© Reuters. FILE PHOTO: The Bayer AG logo at the German pharmaceutical company’s annual results news conference in Leverkusen, Germany, February 27, 2019. REUTERS/Wolfgang Rattay/File Photo
By Shankar Ramakrishnan
(Reuters) -Bayer held a call with investors on Monday after a series of bad news led some to question whether the German group had been honest about its prospects ahead of a $5.75 billion bond issue. Three sources familiar with the situation said Tuesday. Wednesday.
The bad news led some bond investors to question whether Bayer (OTC:) should improve the terms of the deal or cancel it entirely, one of the sources said.
The pesticide-drug group priced the investment-grade bond on Thursday last week, and the deal closed on Tuesday.

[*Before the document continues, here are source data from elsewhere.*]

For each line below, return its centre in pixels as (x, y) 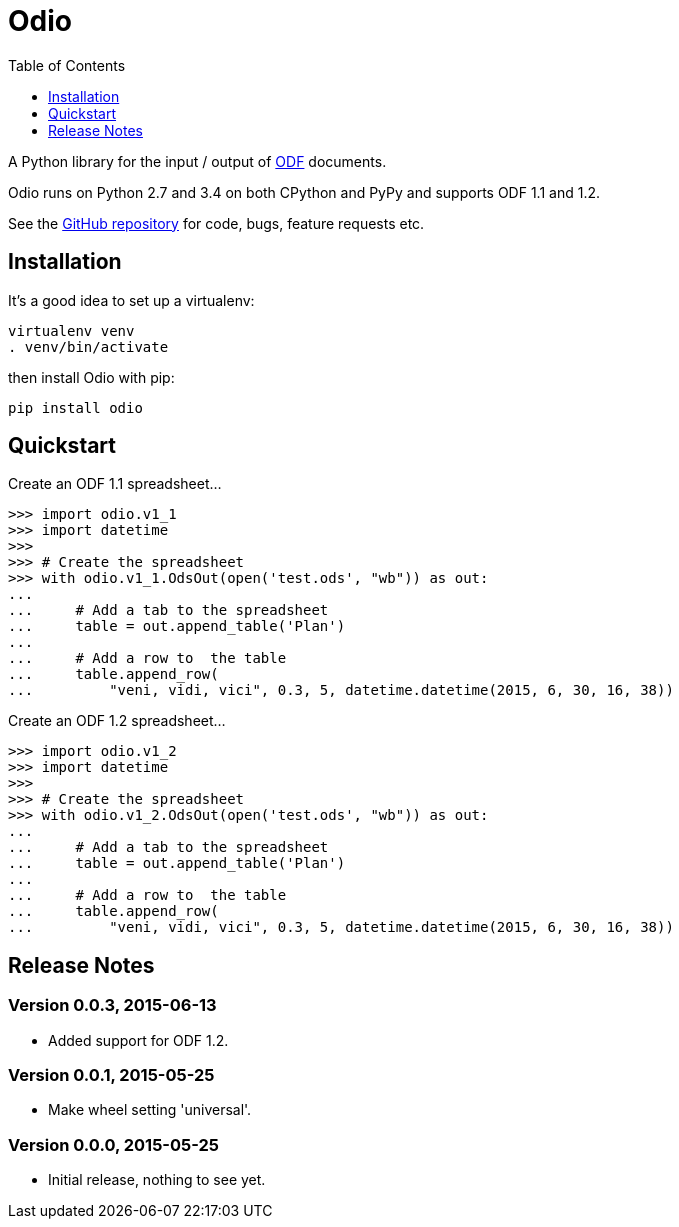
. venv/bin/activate (88, 346)
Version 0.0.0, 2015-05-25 (113, 1144)
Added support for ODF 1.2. (138, 1040)
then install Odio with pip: (91, 377)
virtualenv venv (71, 330)
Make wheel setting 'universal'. (150, 1110)
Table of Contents (67, 65)
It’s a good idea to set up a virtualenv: (131, 300)

On Sunday, it was hit by a major setback in drug development when it aborted a large late-stage trial testing a new blood-thinning drug that promised billions in revenue, acting on the recommendation of an independent trial monitoring board.
Then, in two separate lawsuits, Bayer was ordered on Friday to pay $1.56 billion to plaintiffs for its Roundup herbicide, followed by another order on Monday to pay $165 million to employees of a school northeast of Seattle.
“From our conversations with clients, many are angry and seriously questioning whether Bayer management was too quick to push the deal ahead of the news,” said Andrew Brady, head of basic industries research at CreditSights, referring to investors.
A Bayer spokesman declined to comment.
The company’s bankers held a call with some major investors on Monday in an attempt to appease them, two of the sources said.
On the call, investors asked for clarity on whether the bad news would have a material impact on the company’s earnings, one of the sources said. The company told investors it had reservations about dealing with the Roundup litigation and could not have predicted the jury verdicts, the source said.
It is rare for investment-grade bonds to be retired after they have been priced, according to the sources, who are market participants.
In March 2021, Nomura Holdings (NYSE:) flagged a potential $2 billion loss at a U.S. subsidiary and shelved a major bond issue.
Bayer priced bonds with maturities between three and 30 years. It was the 10th largest investment-grade bond deal by an industrial company this year and attracted more than $22 billion in orders, according to Informa Global Markets.
Citigroup, JP Morgan, SMBC Nikko Securities America and Wells Fargo were bookrunners on the deal.
All banks declined to comment.
Credit spreads, or the premium charged on Treasury bonds, on some of the bonds on Wednesday were bid between 5 and 23 basis points higher than their price last Thursday.
The developments “were not sufficient to trigger a material adverse change clause in the bond documents for investors to request redemption,” CreditSights’ Brady said.